Assigned task
Repeat the data in full and exactly. Leave the pictures out.

[Data excerpts]
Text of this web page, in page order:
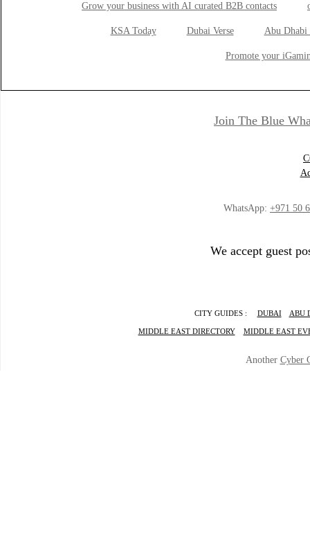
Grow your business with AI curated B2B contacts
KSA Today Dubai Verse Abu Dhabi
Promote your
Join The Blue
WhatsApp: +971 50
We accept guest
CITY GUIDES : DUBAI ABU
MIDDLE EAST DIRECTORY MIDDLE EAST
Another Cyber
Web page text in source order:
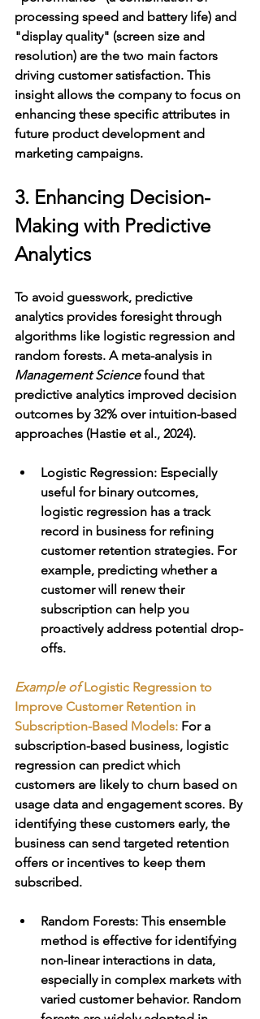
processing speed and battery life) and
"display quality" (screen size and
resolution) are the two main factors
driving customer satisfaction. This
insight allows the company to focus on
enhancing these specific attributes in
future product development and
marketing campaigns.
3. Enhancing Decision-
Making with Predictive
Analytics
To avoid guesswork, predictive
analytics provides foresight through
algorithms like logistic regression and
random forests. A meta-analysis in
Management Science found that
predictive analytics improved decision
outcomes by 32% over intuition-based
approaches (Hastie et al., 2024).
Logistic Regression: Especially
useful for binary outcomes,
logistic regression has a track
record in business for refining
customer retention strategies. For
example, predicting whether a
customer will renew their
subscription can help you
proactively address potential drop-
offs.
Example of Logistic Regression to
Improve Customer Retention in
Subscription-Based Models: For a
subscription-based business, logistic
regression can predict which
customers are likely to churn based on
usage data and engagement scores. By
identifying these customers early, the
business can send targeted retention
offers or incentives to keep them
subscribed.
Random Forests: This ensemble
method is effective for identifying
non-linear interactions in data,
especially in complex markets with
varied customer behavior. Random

Solution
Text of this web page, in page order:
Grow your business with AI curated B2B contacts
KSA Today Dubai Verse Abu Dhabi
Promote your
Join The Blue
WhatsApp: +971 50
We accept guest
CITY GUIDES : DUBAI ABU
MIDDLE EAST DIRECTORY MIDDLE EAST
Another Cyber
Web page text in source order:
processing speed and battery life) and
"display quality" (screen size and
resolution) are the two main factors
driving customer satisfaction. This
insight allows the company to focus on
enhancing these specific attributes in
future product development and
marketing campaigns.
3. Enhancing Decision-
Making with Predictive
Analytics
To avoid guesswork, predictive
analytics provides foresight through
algorithms like logistic regression and
random forests. A meta-analysis in
Management Science found that
predictive analytics improved decision
outcomes by 32% over intuition-based
approaches (Hastie et al., 2024).
Logistic Regression: Especially
useful for binary outcomes,
logistic regression has a track
record in business for refining
customer retention strategies. For
example, predicting whether a
customer will renew their
subscription can help you
proactively address potential drop-
offs.
Example of Logistic Regression to
Improve Customer Retention in
Subscription-Based Models: For a
subscription-based business, logistic
regression can predict which
customers are likely to churn based on
usage data and engagement scores. By
identifying these customers early, the
business can send targeted retention
offers or incentives to keep them
subscribed.
Random Forests: This ensemble
method is effective for identifying
non-linear interactions in data,
especially in complex markets with
varied customer behavior. Random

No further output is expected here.